August 1, 2007 Mr. J. A. Stall Senior Vice President, Nuclear and Chief Nuclear Officer Florida Power and Light Company P.O. Box 14000 Juno Beach, Florida 33408-0420

SUBJECT:

ST. LUCIE NUCLEAR PLANT, UNIT 1 - SAFETY EVALUATION FOR RELIEF REQUEST NO. 27 REGARDING EXAMINATION METHODOLOGY OF REACTOR PRESSURE VESSEL FLANGE-TO-UPPER WELD (TAC NO. MD2955)

Dear Mr. Stall:

By a letter dated August 29, 2006, Florida Power and Light Company (the licensee) submitted Relief Request (RR) No. 27 for St. Lucie, requesting relief from reactor pressure vessel flange-to-upper shell weld examination techniques to more recent updated methodologies.

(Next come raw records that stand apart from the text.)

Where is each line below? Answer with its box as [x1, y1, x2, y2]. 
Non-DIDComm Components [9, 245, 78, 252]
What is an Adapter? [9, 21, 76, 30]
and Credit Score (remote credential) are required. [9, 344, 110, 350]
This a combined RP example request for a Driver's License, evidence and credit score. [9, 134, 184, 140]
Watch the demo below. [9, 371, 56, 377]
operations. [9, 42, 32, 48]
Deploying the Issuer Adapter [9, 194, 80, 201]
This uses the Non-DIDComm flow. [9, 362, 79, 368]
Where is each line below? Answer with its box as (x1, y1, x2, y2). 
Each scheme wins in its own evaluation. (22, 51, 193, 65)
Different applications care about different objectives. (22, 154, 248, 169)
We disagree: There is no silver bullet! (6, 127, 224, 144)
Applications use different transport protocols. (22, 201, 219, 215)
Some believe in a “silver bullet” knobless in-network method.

The U.S. Nuclear Regulatory Commission (NRC) staff has reviewed the licensees proposed alternative and has concluded that pursuant to Title 10 of the Code Federal Regulation (10 CFR) Section 50.55a(a)(3)(i) it provides reasonable assurance of quality and safety.

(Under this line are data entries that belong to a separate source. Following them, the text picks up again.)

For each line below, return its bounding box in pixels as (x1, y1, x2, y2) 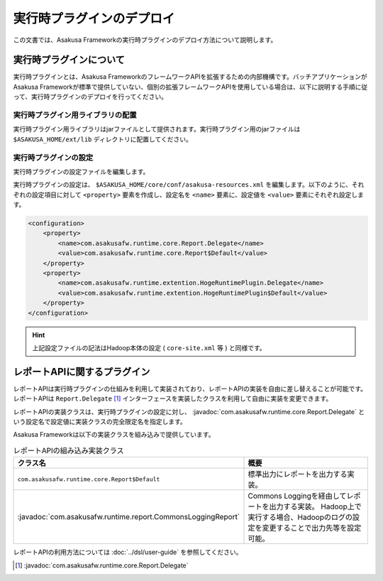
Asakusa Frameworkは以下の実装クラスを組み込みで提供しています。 (13, 430, 215, 439)
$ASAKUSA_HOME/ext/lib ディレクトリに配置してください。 (13, 135, 193, 143)
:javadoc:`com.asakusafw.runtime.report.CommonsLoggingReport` (17, 512, 240, 522)
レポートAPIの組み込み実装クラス (13, 446, 124, 455)
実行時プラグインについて (13, 54, 126, 66)
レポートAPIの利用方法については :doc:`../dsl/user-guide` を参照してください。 (13, 548, 243, 557)
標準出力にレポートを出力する (248, 469, 348, 479)
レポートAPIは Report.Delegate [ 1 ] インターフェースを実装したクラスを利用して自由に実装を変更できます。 (13, 394, 333, 403)
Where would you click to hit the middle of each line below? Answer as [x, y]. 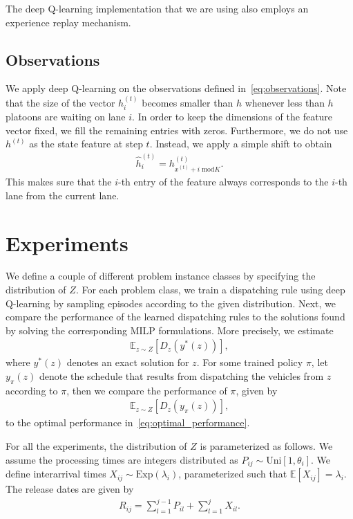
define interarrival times [56, 474]
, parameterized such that [233, 474]
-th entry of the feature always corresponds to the [223, 182]
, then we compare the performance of [147, 390]
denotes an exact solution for [128, 362]
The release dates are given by [70, 489]
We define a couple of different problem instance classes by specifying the [161, 276]
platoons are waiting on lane [66, 117]
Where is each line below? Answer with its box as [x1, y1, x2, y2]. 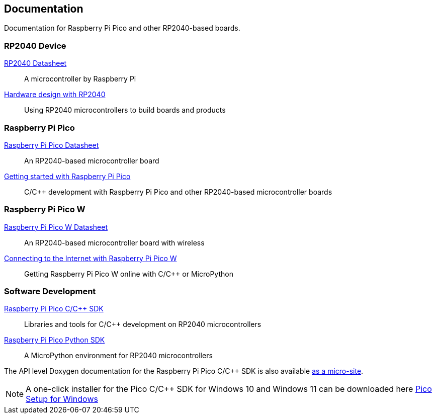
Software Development [4, 286, 96, 297]
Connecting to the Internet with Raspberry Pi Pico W [4, 254, 177, 263]
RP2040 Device [4, 40, 66, 51]
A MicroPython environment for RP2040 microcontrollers [24, 351, 213, 360]
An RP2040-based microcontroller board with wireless [24, 238, 205, 247]
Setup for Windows [26, 394, 98, 404]
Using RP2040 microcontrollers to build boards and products [24, 106, 226, 115]
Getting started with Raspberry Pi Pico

Therefore, relief is granted pursuant to 10 CFR 50.55a(a)(3)(i) for the remainder of the third 10-year inservice inspection interval at St. Lucie, Unit 1, as the proposed alternative would provide an acceptable level of quality and safety.

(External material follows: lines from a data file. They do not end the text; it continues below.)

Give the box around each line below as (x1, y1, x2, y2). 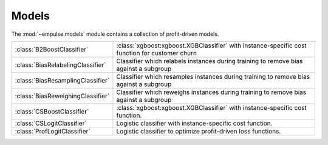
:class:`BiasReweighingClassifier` (15, 92, 109, 100)
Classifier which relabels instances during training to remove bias (116, 56, 303, 65)
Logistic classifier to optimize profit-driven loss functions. (116, 127, 281, 135)
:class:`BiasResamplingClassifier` (15, 76, 110, 84)
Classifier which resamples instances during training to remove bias (116, 72, 310, 81)
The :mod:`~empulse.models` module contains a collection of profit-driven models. (11, 30, 219, 38)
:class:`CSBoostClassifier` (15, 107, 89, 115)
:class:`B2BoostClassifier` (15, 45, 89, 53)

Further details on the bases for the NRC staffs conclusions are contained in the enclosed safety evaluation. If you have any questions regarding this issue, please feel free to contact Brenda Mozafari at (301) 415-2020.

Sincerely,

/RA/

Thomas H. Boyce, Chief Plant Licensing Branch II-2 Division of Operating Reactor Licensing Office of Nuclear Reactor Regulation Docket No. 50-335

Enclosure:

Safety Evaluation cc w/enclosure: See next page

ML071860650 NRR-084 OFFICE PDII-2/NSPDP PDII-2/PM PDII-2/LA OGC PDII-2/SC NAME SAnderson/

BMozafari for BMozafari BClayton NLO MBaty TBoyce DATE 07/13/07 07/13/07 07/12/07 07/30/07 08/01/07

Enclosure SAFETY EVALUATION BY THE OFFICE OF NUCLEAR REACTOR REGULATION THIRD 10-YEAR INTERVAL INSERVICE INSPECTION REQUEST FOR RELIEF NO. 27 ST. LUCIE PLANT, UNIT 1 FLORIDA POWER AND LIGHT COMPANY DOCKET NUMBER 50-335

1.0 INTRODUCTION

The staff has reviewed and evaluated the information provided by Florida Power and Light Company (FPL, the licensee) in its letter dated August 29, 2006, which proposed its Third 10-Year Interval Inservice Inspection Program Plan Request for Relief (RR) No. 27 for St. Lucie Plant, Unit 1.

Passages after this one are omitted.